Colombia ya cuenta con 23 centros de datos en funcionamiento y una docena adicional en construcción. En América Latina, la capacidad instalada de colocación alcanzó los 1.100 megavatios en 2025. Esto no es una promesa futura: ya está aquí, encendida. Y casi no se discute de dónde proviene la energía ni el agua que consumen.

El costo energético y de agua de la inteligencia artificial

Cuando usted escribe a un modelo de inteligencia artificial, la pregunta no flota en el aire: viaja hasta una nave de procesadores que consumen electricidad.
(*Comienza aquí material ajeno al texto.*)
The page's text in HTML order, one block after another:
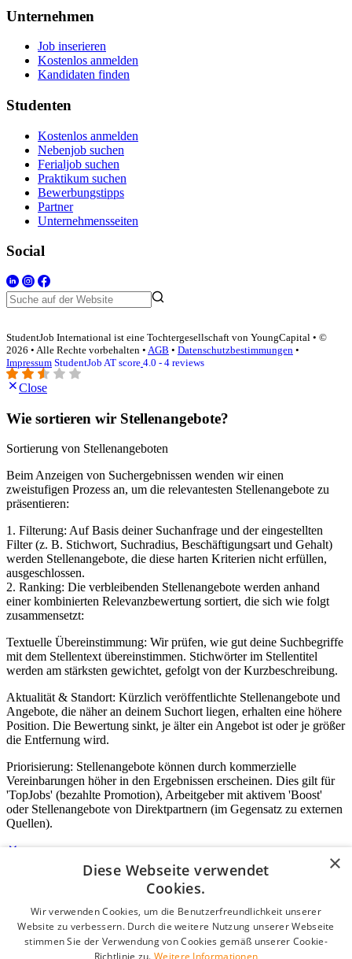
Unternehmen
Job inserieren
Kostenlos anmelden
Kandidaten finden
Studenten
Kostenlos anmelden
Nebenjob suchen
Ferialjob suchen
Praktikum suchen
Bewerbungstipps
Partner
Unternehmensseiten
Social
StudentJob International ist eine Tochtergesellschaft von YoungCapital • ©
2026 • Alle Rechte vorbehalten • AGB • Datenschutzbestimmungen •
Impressum StudentJob AT score 4.0 - 4 reviews
Close
Wie sortieren wir Stellenangebote?
Sortierung von Stellenangeboten
Beim Anzeigen von Suchergebnissen wenden wir einen
zweistufigen Prozess an, um die relevantesten Stellenangebote zu
präsentieren:
1. Filterung: Auf Basis deiner Suchanfrage und der eingestellten
Filter (z. B. Stichwort, Suchradius, Beschäftigungsart und Gehalt)
werden Stellenangebote, die diese harten Kriterien nicht erfüllen,
ausgeschlossen.
2. Ranking: Die verbleibenden Stellenangebote werden anhand
einer kombinierten Relevanzbewertung sortiert, die sich wie folgt
zusammensetzt:
Textuelle Übereinstimmung: Wir prüfen, wie gut deine Suchbegriffe
mit dem Stellentext übereinstimmen. Stichwörter im Stellentitel
werden am stärksten gewichtet, gefolgt von der Kurzbeschreibung.
Aktualität & Standort: Kürzlich veröffentlichte Stellenangebote und
Angebote, die näher an deinem Suchort liegen, erhalten eine höhere
Position. Die Bewertung sinkt, je älter ein Angebot ist oder je größer
die Entfernung wird.
Priorisierung: Stellenangebote können durch kommerzielle
Vereinbarungen höher in den Ergebnissen erscheinen. Dies gilt für
'TopJobs' (bezahlte Promotion), Arbeitgeber mit aktivem 'Boost'
oder Stellenangebote von Direktpartnern (im Gegensatz zu externen
Quellen).
Login für Unternehmen
E-Mail*
Passwort
×
Diese Webseite verwendet
Cookies.
Wir verwenden Cookies, um die Benutzerfreundlichkeit unserer
Website zu verbessern. Durch die weitere Nutzung unserer Webseite
stimmen Sie der Verwendung von Cookies gemäß unserer Cookie-
Richtlinie zu. Weitere Informationen
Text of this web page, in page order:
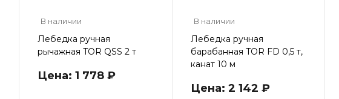
В наличии
Лебедка ручная
рычажная TOR QSS 2 т
Цена: 1 778 ₽
В наличии
Лебедка ручная
барабанная TOR FD 0,5 т,
канат 10 м
Цена: 2 142 ₽
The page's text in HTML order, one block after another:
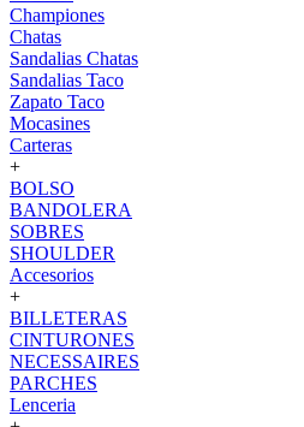
Championes
Chatas
Sandalias Chatas
Sandalias Taco
Zapato Taco
Mocasines
Carteras
+
BOLSO
BANDOLERA
SOBRES
SHOULDER
Accesorios
+
BILLETERAS
CINTURONES
NECESSAIRES
PARCHES
Lenceria
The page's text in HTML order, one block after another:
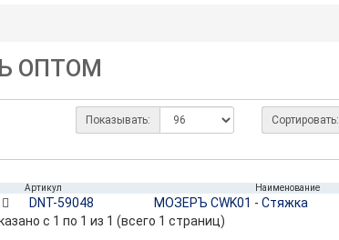
ОПТОМ
Сортировать:
Показывать:
Артикул Наименование
DNT-59048 МОЗЕРЪ CWK01 - Стяжка
с 1 по 1 из 1 (всего 1 страниц)
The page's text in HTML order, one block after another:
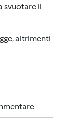
svuotare il
altrimenti
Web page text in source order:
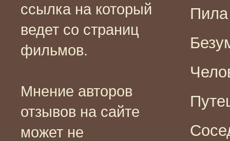
ссылка на который
ведет со страниц
фильмов.
Мнение авторов
отзывов на сайте
может не
Пила
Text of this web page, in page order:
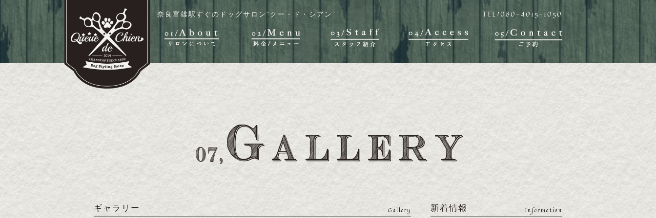
奈良富雄駅すぐのドッグサロン“クー・ド・シアン” TEL/080-4015-1050
ギャラリー Gallery 新着情報 Information
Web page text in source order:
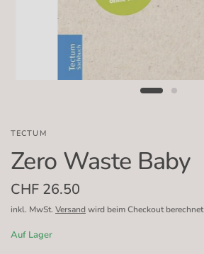
TECTUM
Zero Waste Baby
CHF 26.50
inkl. MwSt. Versandwird beim Checkout berechnet
Auf Lager
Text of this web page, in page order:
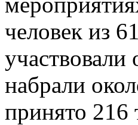
человек из
набрали
принято 216
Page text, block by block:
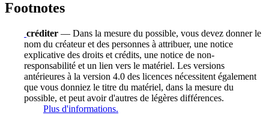
Footnotes
créditer — Dans la mesure du possible, vous devez donner le
nom du créateur et des personnes à attribuer, une notice
explicative des droits et crédits, une notice de non-
responsabilité et un lien vers le matériel. Les versions
antérieures à la version 4.0 des licences nécessitent également
que vous donniez le titre du matériel, dans la mesure du
possible, et peut avoir d'autres de légères différences.
Plus d'informations.
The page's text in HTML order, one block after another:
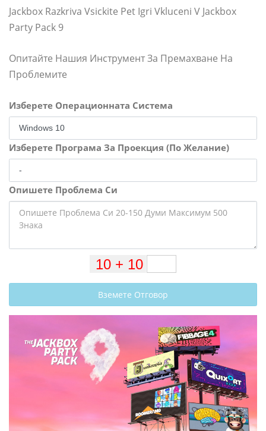
Jackbox Razkriva Vsickite Pet Igri Vkluceni V Jackbox
Party Pack 9
Опитайте Нашия Инструмент За Премахване На
Проблемите
Изберете Операционната Система
Изберете Програма За Проекция (По Желание)
Опишете Проблема Си
Вземете Отговор
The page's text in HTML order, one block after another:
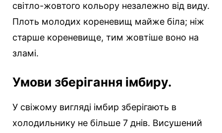
світло-жовтого кольору незалежно від виду.
Плоть молодих кореневищ майже біла; ніж
старше кореневище, тим жовтіше воно на
зламі.
Умови зберігання імбиру.
У свіжому вигляді імбир зберігають в
холодильнику не більше 7 днів. Висушений
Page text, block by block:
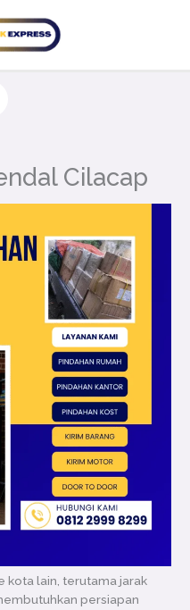
Cilacap
kota lain, terutama jarak
persiapan
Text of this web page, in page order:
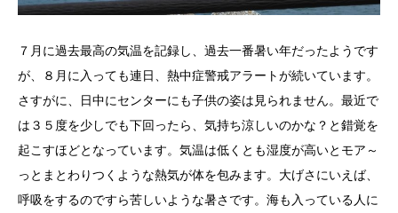
７月に過去最高の気温を記録し、過去一番暑い年だったようです
が、８月に入っても連日、熱中症警戒アラートが続いています。
さすがに、日中にセンターにも子供の姿は見られません。最近で
は３５度を少しでも下回ったら、気持ち涼しいのかな？と錯覚を
起こすほどとなっています。気温は低くとも湿度が高いとモア～
っとまとわりつくような熱気が体を包みます。大げさにいえば、
呼吸をするのですら苦しいような暑さです。海も入っている人に
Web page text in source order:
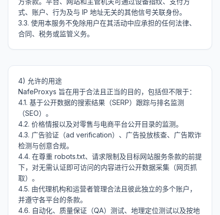
式、账户、行为及与 IP 地址无关的其他信号关联身份。
3.3. 使用本服务不免除用户在其活动中应承担的任何法律、
4) 允许的用途
NafeProxys 旨在用于合法且正当的目的，包括但不限于：
4.1. 基于公开数据的搜索结果（SERP）跟踪与排名监测
（SEO）。
4.2. 价格情报以及对零售与电商平台公开目录的监测。
4.3. 广告验证（ad verification）、广告投放核查、广告欺诈
检测与创意合规。
4.4. 在尊重 robots.txt、请求限制及目标网站服务条款的前提
下，对无需认证即可访问的内容进行公开数据采集（网页抓
取）。
4.5. 由代理机构和运营者管理合法且彼此独立的多个账户，
并遵守各平台的条款。
4.6. 自动化、质量保证（QA）测试、地理定位测试以及按地
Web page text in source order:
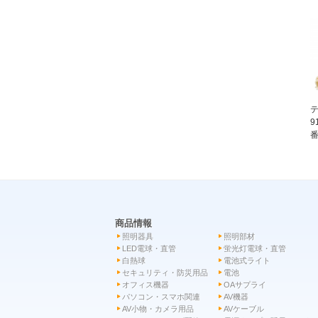
商品情報
照明器具
照明部材
LED電球・直管
蛍光灯電球・直管
白熱球
電池式ライト
セキュリティ・防災用品
電池
オフィス機器
OAサプライ
パソコン・スマホ関連
AV機器
AV小物・カメラ用品
AVケーブル
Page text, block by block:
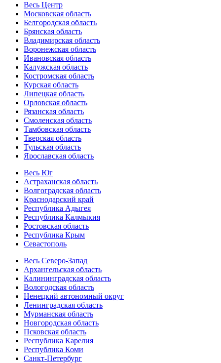
Весь Центр
Московская область
Белгородская область
Брянская область
Владимирская область
Воронежская область
Ивановская область
Калужская область
Костромская область
Курская область
Липецкая область
Орловская область
Рязанская область
Смоленская область
Тамбовская область
Тверская область
Тульская область
Ярославская область
Весь Юг
Астраханская область
Волгоградская область
Краснодарский край
Республика Адыгея
Республика Калмыкия
Ростовская область
Республика Крым
Севастополь
Весь Северо-Запад
Архангельская область
Калининградская область
Вологодская область
Ненецкий автономный округ
Ленинградская область
Мурманская область
Новгородская область
Псковская область
Республика Карелия
Республика Коми
Санкт-Петербург
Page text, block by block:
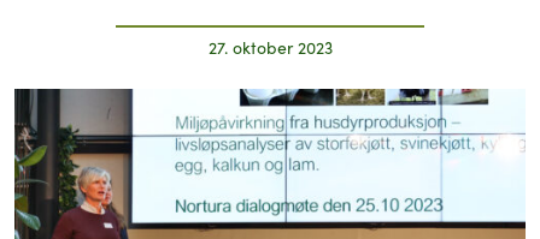
27. oktober 2023
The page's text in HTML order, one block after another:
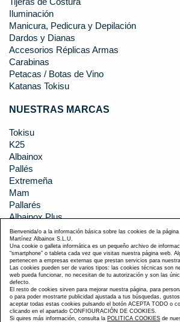
Tijeras de Costura
Iluminación
Manicura, Pedicura y Depilación
Dardos y Dianas
Accesorios Réplicas Armas
Carabinas
Petacas / Botas de Vino
Katanas Tokisu
NUESTRAS MARCAS
Tokisu
K25
Albainox
Pallés
Extremeña
Mam
Pallarés
Albainox Plus
Laguiole
Tole10 Imperial
Todas las Marcas
EMPRESA
Empresa
Noticias
Bienvenida/o a la información básica sobre las cookies de la
Martínez Albainox S.L.U.
Una cookie o galleta informática es un pequeño archivo de
“smartphone” o tableta cada vez que visitas nuestra página web.
pertenecen a empresas externas que prestan servicios para
Las cookies pueden ser de varios tipos: las cookies técnicas son
web pueda funcionar, no necesitan de tu autorización y son las
defecto.
El resto de cookies sirven para mejorar nuestra página, para
o para poder mostrarte publicidad ajustada a tus búsquedas,
aceptar todas estas cookies pulsando el botón ACEPTA TODO o
clicando en el apartado CONFIGURACIÓN DE COOKIES.
Si quires más información, consulta la POLITICA COOKIES de
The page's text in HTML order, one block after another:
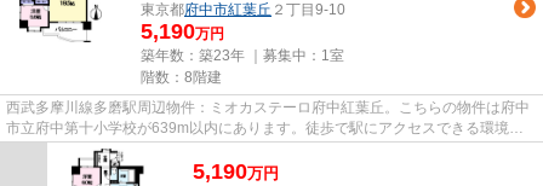
東京都府中市紅葉丘 ２丁目9-10
5,190万円
築年数：築23年 ｜募集中： 1室
階数：8階建
西武多摩川線多磨駅周辺物件：ミオカステーロ府中紅葉丘。こちらの物件は府中
市立府中第十小学校が639m以内にあります。徒歩で駅にアクセスできる環境が
嬉しい、駅徒歩4分圏内の物件で...
5,190万円
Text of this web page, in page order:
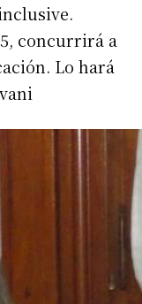
concurrirá a
Lo hará
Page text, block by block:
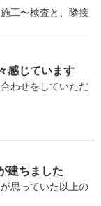
工〜検査と、隣接
感じています
わせをしていただ
建ちました
思っていた以上の
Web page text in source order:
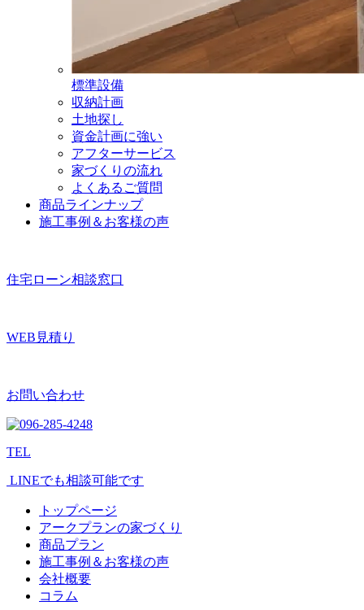
標準設備
収納計画
土地探し
資金計画に強い
アフターサービス
家づくりの流れ
よくあるご質問
商品ラインナップ
施工事例＆お客様の声
住宅ローン相談窓口
WEB見積り
お問い合わせ
TEL
LINEでも相談可能です
トップページ
アークプランの家づくり
商品プラン
施工事例＆お客様の声
会社概要
コラム
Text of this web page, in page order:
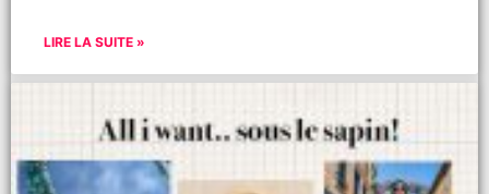
LIRE LA SUITE »
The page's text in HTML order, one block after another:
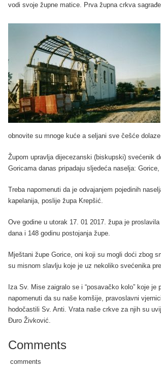
vodi svoje župne matice. Prva župna crkva
obnovite su mnoge kuće a seljani sve češće
Župom upravlja dijecezanski (biskupski) svećenik
Goricama danas pripadaju sljedeća naselja: Gorice,
Treba napomenuti da je odvajanjem pojedinih
kapelanija, poslije župa Krepšić.
Ove godine u utorak 17. 01 2017. župa je
dana i 148 godinu postojanja župe.
Mještani župe Gorice, oni koji su mogli doći zbog
su misnom slavlju koje je uz nekoliko svećenika
Iza Sv. Mise zaigralo se i “posavačko kolo” koje
napomenuti da su naše komšije, pravoslavni
hodočastili Sv. Anti. Vrata naše crkve za njih su
Đuro Živković.
Comments
comments

Cada vatio que ingresa se convierte en calor que debe ser retirado en segundos, o las máquinas se apagan. Un bastidor de chips de IA puede superar los 100.000 vatios, frente a los pocos miles de uno convencional. Por eso, junto al cómputo hay un sistema de refrigeración igual de grande.

Ahí entra el agua. Enfriar por evaporación es lo más barato: torres que rocían agua sobre el aire caliente y la pierden. La alternativa, equipos eléctricos, no gasta agua en el sitio, pero consume más electricidad, generada con agua en otra parte. Son dos llaves abiertas: la del enfriamiento y la de la planta que alimenta el sitio.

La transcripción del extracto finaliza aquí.